----- DATA FOR THIS EXERCISE

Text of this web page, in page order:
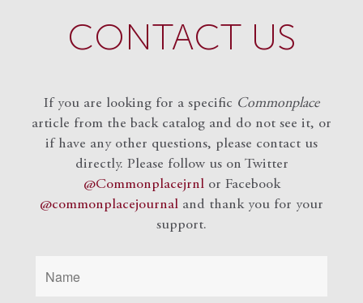
CONTACT US
If you are looking for a specific Commonplace
article from the back catalog and do not see it, or
if have any other questions, please contact us
directly. Please follow us on Twitter
@Commonplacejrnlor Facebook
@commonplacejournal and thank you for your
support.
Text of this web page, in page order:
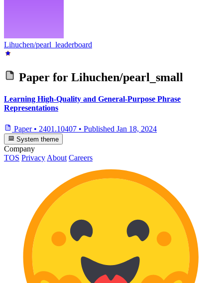
Lihuchen/pearl_leaderboard
Paper for Lihuchen/pearl_small
Learning High-Quality and General-Purpose Phrase
Representations
Paper • 2401.10407 • Published Jan 18, 2024
System theme
Company
TOS Privacy About Careers
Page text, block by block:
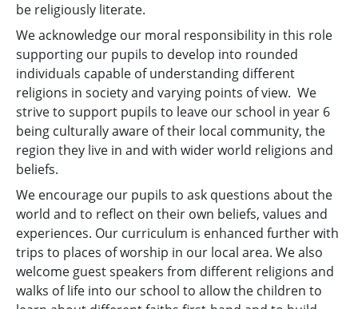
be religiously literate.
We acknowledge our moral responsibility in this role
supporting our pupils to develop into rounded
individuals capable of understanding different
religions in society and varying points of view. We
strive to support pupils to leave our school in year 6
being culturally aware of their local community, the
region they live in and with wider world religions and
beliefs.
We encourage our pupils to ask questions about the
world and to reflect on their own beliefs, values and
experiences. Our curriculum is enhanced further with
trips to places of worship in our local area. We also
welcome guest speakers from different religions and
walks of life into our school to allow the children to
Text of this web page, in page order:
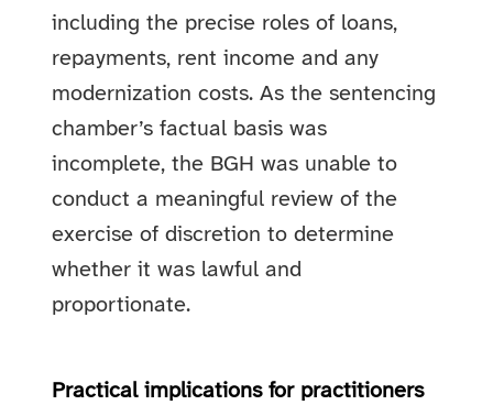
including the precise roles of loans,
repayments, rent income and any
modernization costs. As the sentencing
chamber’s factual basis was
incomplete, the BGH was unable to
conduct a meaningful review of the
exercise of discretion to determine
whether it was lawful and
proportionate.
Practical implications for practitioners
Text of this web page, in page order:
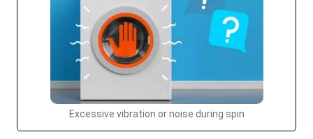
Excessive vibration or noise during spin
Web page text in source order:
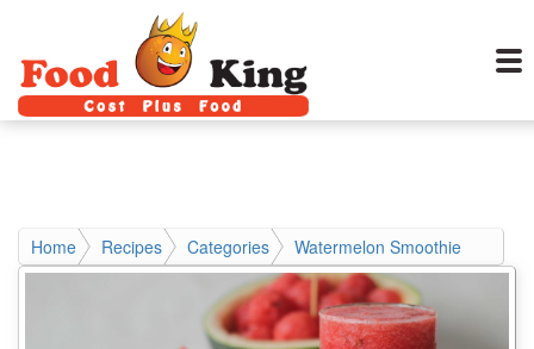
Home Recipes Categories Watermelon Smoothie
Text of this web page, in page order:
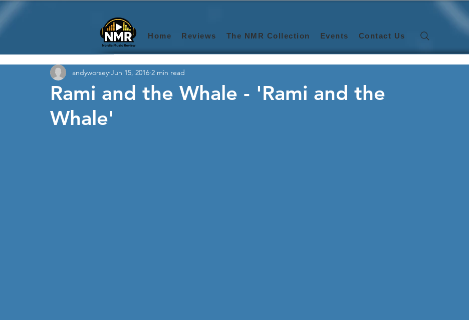
Home Reviews The NMR Collection Events Contact Us
Rami and the Whale - 'Rami and the
Whale'
andyworsey Jun 15, 2016 2 min read
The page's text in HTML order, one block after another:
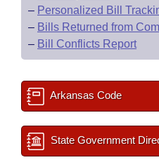
– Personalized Bill
– Bills Returned from
– Bill Conflicts Report
Arkansas Code
State Government
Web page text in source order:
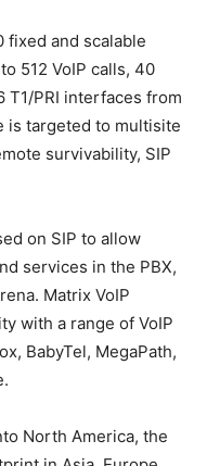
fixed and scalable
512 VoIP calls, 40
T1/PRI interfaces from
is targeted to multisite
survivability, SIP
on SIP to allow
services in the PBX,
Matrix VoIP
with a range of VoIP
BabyTel, MegaPath,
North America, the
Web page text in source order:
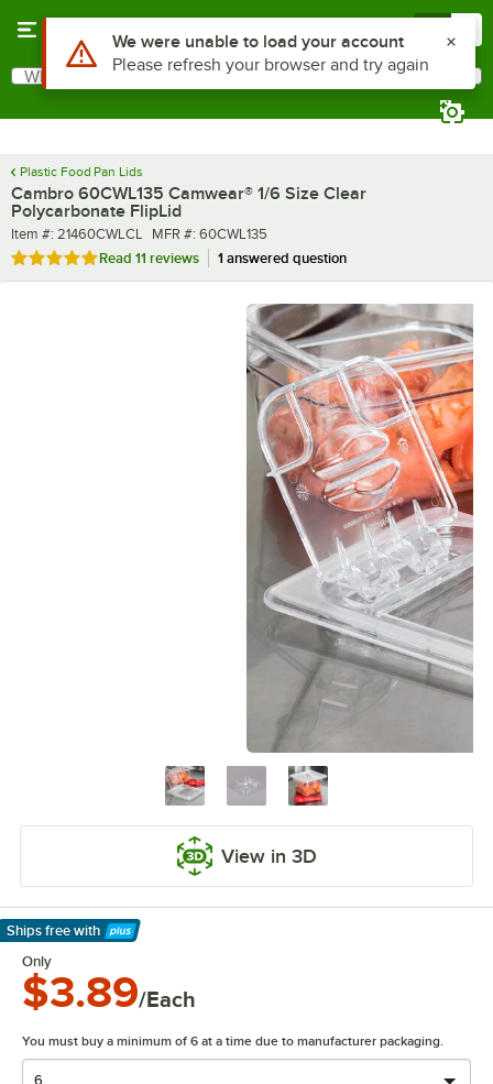
Search
What are you looking for?
Plastic Food Pan Lids
Cambro 60CWL135 Camwear® 1/6 Size Clear
Polycarbonate FlipLid
Item number
Item #: 21460CWLCL MFR number
MFR #: 60CWL135
Rated 4.8 out of 5 stars
Read 11 reviews 1 answered question
View in 3D
Ships free with
Learn More
Only
$3.89/Each
You must buy a minimum of 6 at a time due to manufacturer packaging.
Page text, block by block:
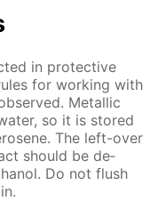
in pro­tec­tive
for work­ing with
Metal­lic
so it is stored
The left-over
should be de­
Do not flush
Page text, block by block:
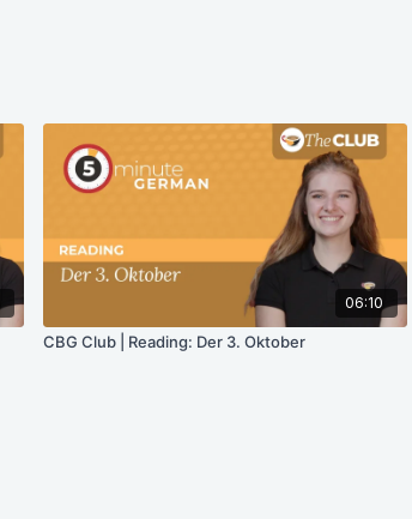
06:10
CBG Club | Reading: Der 3. Oktober
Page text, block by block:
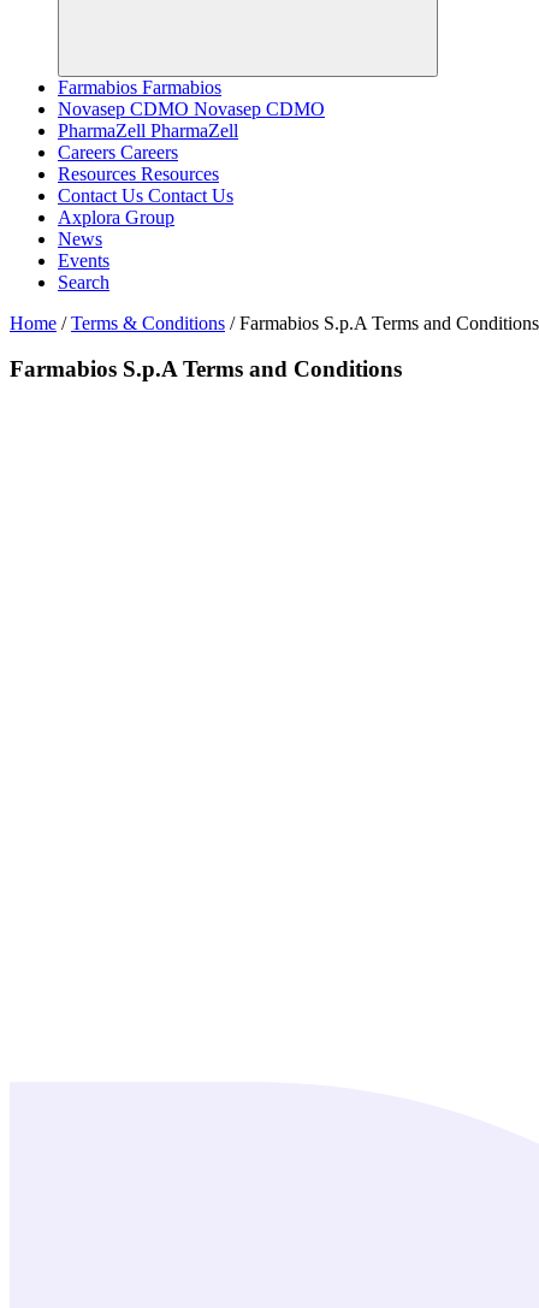
Farmabios Farmabios
Novasep CDMO Novasep CDMO
PharmaZell PharmaZell
Careers Careers
Resources Resources
Contact Us Contact Us
Axplora Group
News
Events
Search
Home / Terms & Conditions /Farmabios S.p.A Terms and Conditions
Farmabios S.p.A Terms and Conditions
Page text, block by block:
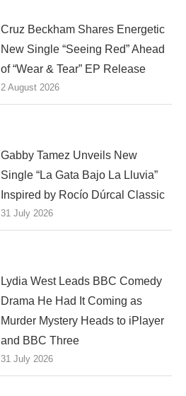
Cruz Beckham Shares Energetic
New Single “Seeing Red” Ahead
of “Wear & Tear” EP Release
2 August 2026
Gabby Tamez Unveils New
Single “La Gata Bajo La Lluvia”
Inspired by Rocío Dúrcal Classic
31 July 2026
Lydia West Leads BBC Comedy
Drama He Had It Coming as
Murder Mystery Heads to iPlayer
and BBC Three
31 July 2026
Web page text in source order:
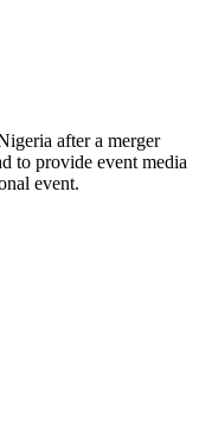
after a merger
to provide event media
event.
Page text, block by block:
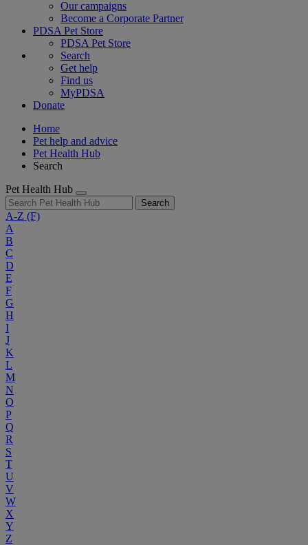
Our campaigns
Become a Corporate Partner
PDSA Pet Store
PDSA Pet Store
Search
Get help
Find us
MyPDSA
Donate
Home
Pet help and advice
Pet Health Hub
Search
Pet Health Hub
Search
A-Z (F)
A
B
C
D
E
F
G
H
I
J
K
L
M
N
O
P
Q
R
S
T
U
V
W
X
Y
Z
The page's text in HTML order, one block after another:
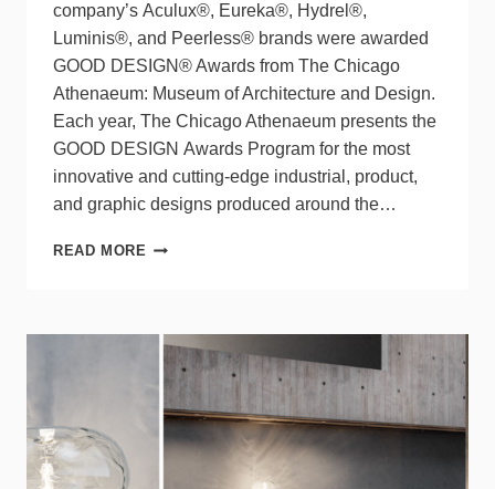
company’s Aculux®, Eureka®, Hydrel®,
Luminis®, and Peerless® brands were awarded
GOOD DESIGN® Awards from The Chicago
Athenaeum: Museum of Architecture and Design.
Each year, The Chicago Athenaeum presents the
GOOD DESIGN Awards Program for the most
innovative and cutting-edge industrial, product,
and graphic designs produced around the…
READ MORE 9
ACUITY
BRANDS
GOOD
DESIGN
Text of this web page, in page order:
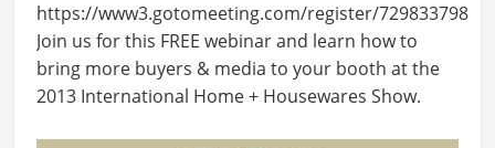
https://www3.gotomeeting.com/register/729833798
Join us for this FREE webinar and learn how to
bring more buyers & media to your booth at the
2013 International Home + Housewares Show.
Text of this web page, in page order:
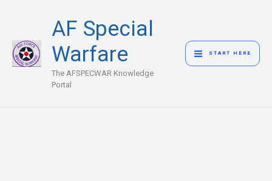
content
AF Special
Warfare
The AFSPECWAR Knowledge
Portal
MENU
START HERE
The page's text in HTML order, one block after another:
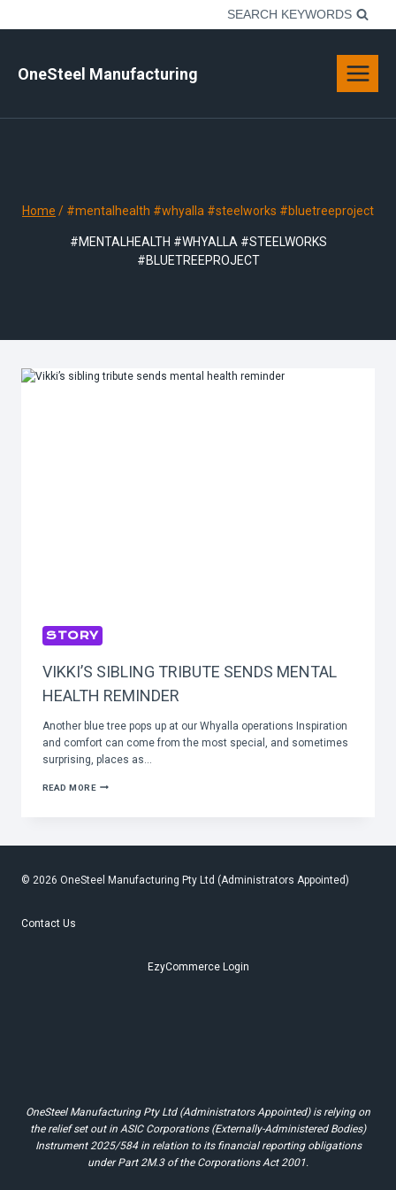
SEARCH KEYWORDS
OneSteel Manufacturing
Home / #mentalhealth #whyalla #steelworks #bluetreeproject
#MENTALHEALTH #WHYALLA #STEELWORKS
#BLUETREEPROJECT
STORY
VIKKI’S SIBLING TRIBUTE SENDS MENTAL
HEALTH REMINDER
Another blue tree pops up at our Whyalla operations Inspiration
and comfort can come from the most special, and sometimes
surprising, places as…
READ MOREVIKKI’S
© 2026 OneSteel Manufacturing Pty Ltd (Administrators Appointed)
Contact Us
EzyCommerce Login
OneSteel Manufacturing Pty Ltd (Administrators Appointed) is relying on
the relief set out in ASIC Corporations (Externally-Administered Bodies)
Instrument 2025/584 in relation to its financial reporting obligations
under Part 2M.3 of the Corporations Act 2001.
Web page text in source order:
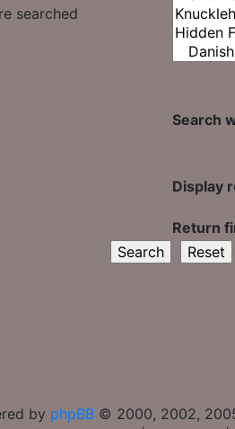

----------

▶ **TASK DIRECTIONS**: Please copy out each line above exactly as written, but not the pictures.

▶ **SOLUTION**:
Text of this web page, in page order:
CONTACT US
If you are looking for a specific Commonplace
article from the back catalog and do not see it, or
if have any other questions, please contact us
directly. Please follow us on Twitter
@Commonplacejrnlor Facebook
@commonplacejournal and thank you for your
support.
Text of this web page, in page order:
Lihuchen/pearl_leaderboard
Paper for Lihuchen/pearl_small
Learning High-Quality and General-Purpose Phrase
Representations
Paper • 2401.10407 • Published Jan 18, 2024
System theme
Company
TOS Privacy About Careers
Page text, block by block:
be religiously literate.
We acknowledge our moral responsibility in this role
supporting our pupils to develop into rounded
individuals capable of understanding different
religions in society and varying points of view. We
strive to support pupils to leave our school in year 6
being culturally aware of their local community, the
region they live in and with wider world religions and
beliefs.
We encourage our pupils to ask questions about the
world and to reflect on their own beliefs, values and
experiences. Our curriculum is enhanced further with
trips to places of worship in our local area. We also
welcome guest speakers from different religions and
walks of life into our school to allow the children to
Text of this web page, in page order:
including the precise roles of loans,
repayments, rent income and any
modernization costs. As the sentencing
chamber’s factual basis was
incomplete, the BGH was unable to
conduct a meaningful review of the
exercise of discretion to determine
whether it was lawful and
proportionate.
Practical implications for practitioners
Text of this web page, in page order:
Excessive vibration or noise during spin
Web page text in source order:
Home Recipes Categories Watermelon Smoothie
Text of this web page, in page order:
Home Reviews The NMR Collection Events Contact Us
Rami and the Whale - 'Rami and the
Whale'
andyworsey Jun 15, 2016 2 min read
The page's text in HTML order, one block after another:
– Personalized Bill
– Bills Returned from
– Bill Conflicts Report
Arkansas Code
State Government
Web page text in source order:
fixed and scalable
512 VoIP calls, 40
T1/PRI interfaces from
is targeted to multisite
survivability, SIP
on SIP to allow
services in the PBX,
Matrix VoIP
with a range of VoIP
BabyTel, MegaPath,
North America, the
Web page text in source order:
Search
What are you looking for?
Plastic Food Pan Lids
Cambro 60CWL135 Camwear® 1/6 Size Clear
Polycarbonate FlipLid
Item number
Item #: 21460CWLCL MFR number
MFR #: 60CWL135
Rated 4.8 out of 5 stars
Read 11 reviews 1 answered question
View in 3D
Ships free with
Learn More
Only
$3.89/Each
You must buy a minimum of 6 at a time due to manufacturer packaging.
Page text, block by block:
in pro­tec­tive
for work­ing with
Metal­lic
so it is stored
The left-over
should be de­
Do not flush
Page text, block by block:
06:10
CBG Club | Reading: Der 3. Oktober
Page text, block by block:
Farmabios Farmabios
Novasep CDMO Novasep CDMO
PharmaZell PharmaZell
Careers Careers
Resources Resources
Contact Us Contact Us
Axplora Group
News
Events
Search
Home / Terms & Conditions /Farmabios S.p.A Terms and Conditions
Farmabios S.p.A Terms and Conditions
Page text, block by block:
Cruz Beckham Shares Energetic
New Single “Seeing Red” Ahead
of “Wear & Tear” EP Release
2 August 2026
Gabby Tamez Unveils New
Single “La Gata Bajo La Lluvia”
Inspired by Rocío Dúrcal Classic
31 July 2026
Lydia West Leads BBC Comedy
Drama He Had It Coming as
Murder Mystery Heads to iPlayer
and BBC Three
31 July 2026
Web page text in source order:
after a merger
to provide event media
event.
Page text, block by block:
Our campaigns
Become a Corporate Partner
PDSA Pet Store
PDSA Pet Store
Search
Get help
Find us
MyPDSA
Donate
Home
Pet help and advice
Pet Health Hub
Search
Pet Health Hub
Search
A-Z (F)
A
B
C
D
E
F
G
H
I
J
K
L
M
N
O
P
Q
R
S
T
U
V
W
X
Y
Z
The page's text in HTML order, one block after another:
company’s Aculux®, Eureka®, Hydrel®,
Luminis®, and Peerless® brands were awarded
GOOD DESIGN® Awards from The Chicago
Athenaeum: Museum of Architecture and Design.
Each year, The Chicago Athenaeum presents the
GOOD DESIGN Awards Program for the most
innovative and cutting-edge industrial, product,
and graphic designs produced around the…
READ MORE 9
ACUITY
BRANDS
GOOD
DESIGN
Text of this web page, in page order:
https://www3.gotomeeting.com/register/729833798
Join us for this FREE webinar and learn how to
bring more buyers & media to your booth at the
2013 International Home + Housewares Show.
Text of this web page, in page order:
content
AF Special
Warfare
The AFSPECWAR Knowledge
Portal
MENU
START HERE
The page's text in HTML order, one block after another:
SEARCH KEYWORDS
OneSteel Manufacturing
Home / #mentalhealth #whyalla #steelworks #bluetreeproject
#MENTALHEALTH #WHYALLA #STEELWORKS
#BLUETREEPROJECT
STORY
VIKKI’S SIBLING TRIBUTE SENDS MENTAL
HEALTH REMINDER
Another blue tree pops up at our Whyalla operations Inspiration
and comfort can come from the most special, and sometimes
surprising, places as…
READ MOREVIKKI’S
© 2026 OneSteel Manufacturing Pty Ltd (Administrators Appointed)
Contact Us
EzyCommerce Login
OneSteel Manufacturing Pty Ltd (Administrators Appointed) is relying on
the relief set out in ASIC Corporations (Externally-Administered Bodies)
Instrument 2025/584 in relation to its financial reporting obligations
under Part 2M.3 of the Corporations Act 2001.
Web page text in source order:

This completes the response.